I edited it one more time, with a change in contrast/brightness to the corner/side grass areas to reduce the contrast/attention of the shadow from the flash, so it doesn't pull you there so noticeably ... hopefully to retain your attention on the group ... who btw looks like they were having a good time.
Thanks RustyBug. You've shown that compositing two images with different color temps will probably give me the best results. I'm off to rescue about 20 images now....
Your welcome. Shouldn't be too bad once you get things dialed in a bit.
The the pics you posted do a nice job of showing what happens when you try to address mixed lighting with a global solution.
A) Much Too Warm/Neutral
B) Much Too Cool/Neutral
C) Slightly Warm/Slightly Cool
The only way to address mixed lighting is to either match the lighting so that you no longer have mixed lighting, or perform selective corrections in post ... global correction just won't get it. C) may kinda "split the difference" to a place that may be tolerable, but it just won't be bringing the most out of your image. But, if you have to choose between one or the other ... typically I'd go with whatever flatters your subject best, as neutral may or may not achieve that.
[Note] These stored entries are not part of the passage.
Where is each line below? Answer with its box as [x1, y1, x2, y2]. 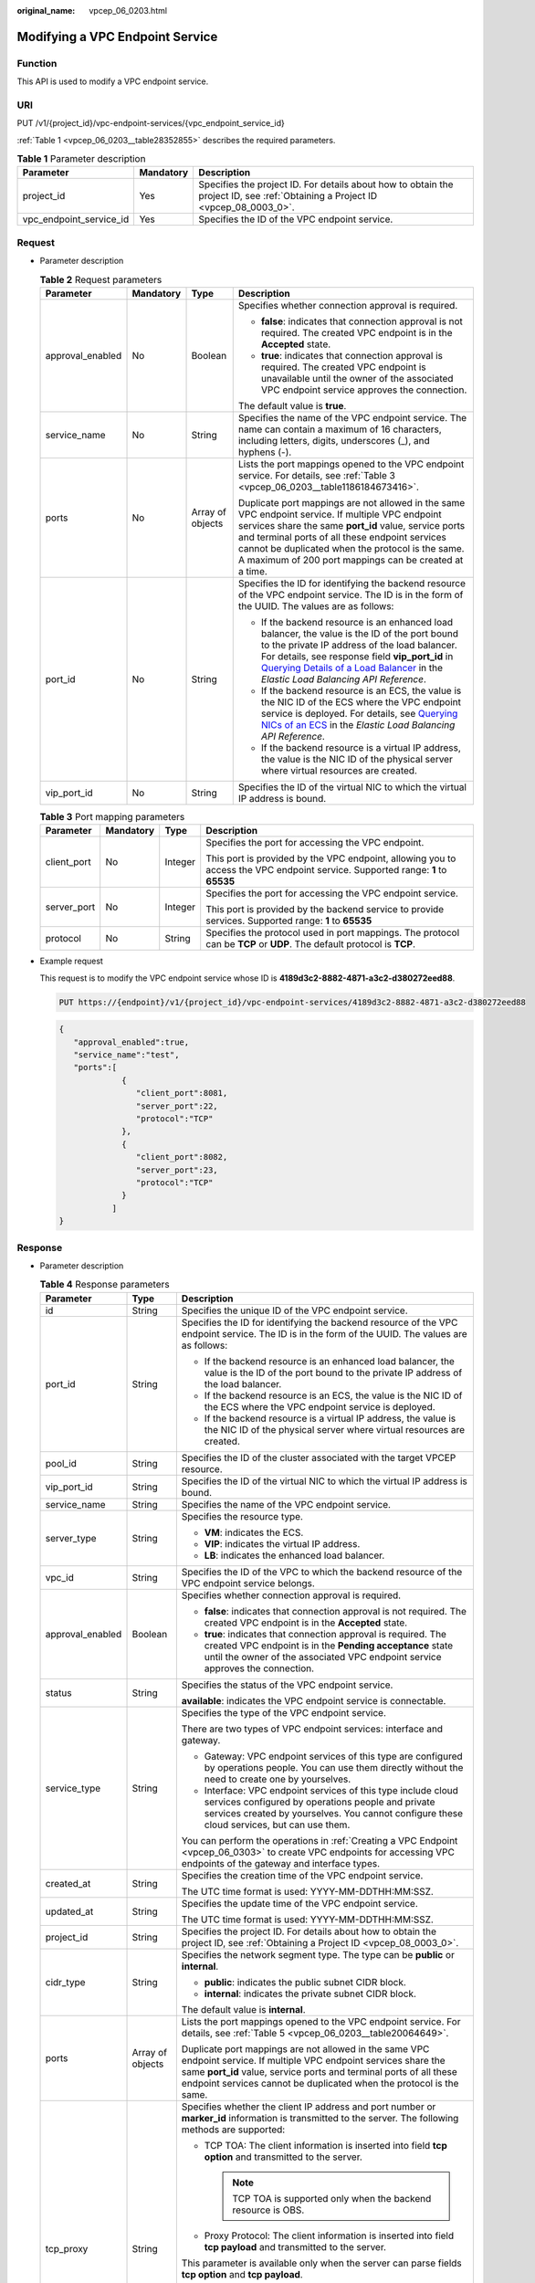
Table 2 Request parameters [39, 273, 163, 286]
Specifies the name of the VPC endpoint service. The [237, 411, 467, 424]
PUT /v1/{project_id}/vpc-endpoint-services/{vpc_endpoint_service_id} [16, 118, 285, 129]
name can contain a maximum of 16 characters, [237, 423, 442, 436]
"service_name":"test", [73, 1050, 180, 1060]
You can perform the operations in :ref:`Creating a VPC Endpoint [181, 1834, 458, 1846]
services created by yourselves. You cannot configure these [204, 1806, 464, 1819]
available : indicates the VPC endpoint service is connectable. [181, 1694, 446, 1707]
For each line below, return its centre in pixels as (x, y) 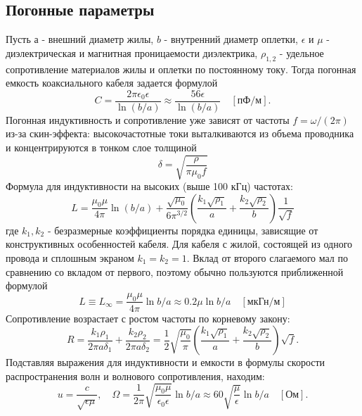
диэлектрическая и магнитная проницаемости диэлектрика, (132, 52)
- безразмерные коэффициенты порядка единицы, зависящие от (183, 230)
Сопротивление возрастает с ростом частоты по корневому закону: (148, 318)
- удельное (302, 52)
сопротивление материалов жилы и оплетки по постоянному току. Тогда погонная (181, 69)
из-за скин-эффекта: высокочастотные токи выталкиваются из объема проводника (180, 133)
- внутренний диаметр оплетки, (231, 39)
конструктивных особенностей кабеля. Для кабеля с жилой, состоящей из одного (179, 244)

>>Your welcome. Shouldn't be too bad once you get things dialed in a bit.
I think I've got it wired now: I'll white balance for the subject in Aperture and export, then disable the white balance and export again and composite in another app (probably Pixelmator...which I've begun to like a bit...it's not as "heavy" as Photoshop).
I feel like I had the right idea with gelling my lights but failed in the execution. As I mentioned earlier I know I failed to set my white balance on camera to match my gel. However I can't figure out if using CTO was the right call either--so I may have shot myself in the foot to begin with.
>>global correction just won't get it, except that C) will kinda "split the difference" to a place that may be tolerable, but it just won't be bringing the most out of your image.
Agreed. I feel like the BG was captured accurately. Given this as a baseline, what would you have done with the strobes? How could I have matched the lighting to eliminate the mixed lighting effect?
ppmax wrote:
...I feel like I had the right idea with gelling my lights but failed in the execution. ...I can't figure out if using CTO was the right call... I feel like the BG was captured accurately. Given this as a baseline, what would you have done with the strobes? How could I have matched the lighting to eliminate the mixed lighting effect?
To my eye (and every photographer has his own style) it looks like the color correction was just too strong, and the subjects were also over-flashed compared to the BG.
Just reducing the CTO to a 1/2 CTO or 1/4 CTO might have been enough color correction, and maybe even none at all. (Back to WB for the people, and let the BG do it's own thing in this case.)
Here's what it might have looked like with un-gelled flash and -1/2 stop FEC:
Yep, the main A flash was definitely too hot...I think I was overcompensating because my other B flash wasnt firing...but I didnt realize that until reviewing the images today. My EXIF says I punched the flash up 1.3 EV...you were right on the money.
Here's a test composite using your technique. I burned the harsh shadows in the grasses and punched up the saturation in the sunset. Certainly better than the origs or either "global" WB fix. Fussing with brushed-in WB fixes in Lightroom was a hassle and wasnt giving me good results.